The signal-noise ratio is an important parameter in fluorescent imaging, because there are autofluorescent biomolecules in living cells, and they are emissive when exposure to the laser irradiation, that will interfere with the imaging resolution. Moreover, the emission wavelength of most reported fluorescent probes is in the visible region, hindering the application in background free in vivo imaging. Therefore, it is critical to develop fluorescent probes with high quantum yields, long lifetime, outstanding photostability and deep-tissue penetration capability. The fluorescent probes that can promote two or more photon excitations in near infrared emissions are promising for designing the novel probes.

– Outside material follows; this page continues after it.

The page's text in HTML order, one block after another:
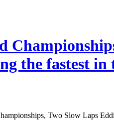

Many different diseases are closely related to abnormal concentration or fluctuation of metabolites. In addition, the communication between metabolites from different sub-cellular organelles is also a promising area for investigators to explore the understanding of metabolism.

Over the past decades, considerable progress has been made to the development of fluorescent probes to image metabolites in whole cell and subcellular. The progress is mainly in the area of the improving the imaging resolution, specificity, sensitivity and better explanation for molecular mechanisms in diverse biological processes. However, several challenges remain as described in the above paragraphs. Given the tremendous progress that has been made so far, we are confident that researchers in the field will be able to meet these challenges to develop more fluorescent probes with higher performance to enhance our understanding of metabolisms that play significant roles on all biological processes.

Data availability statement

No new data were created or analysed in this study.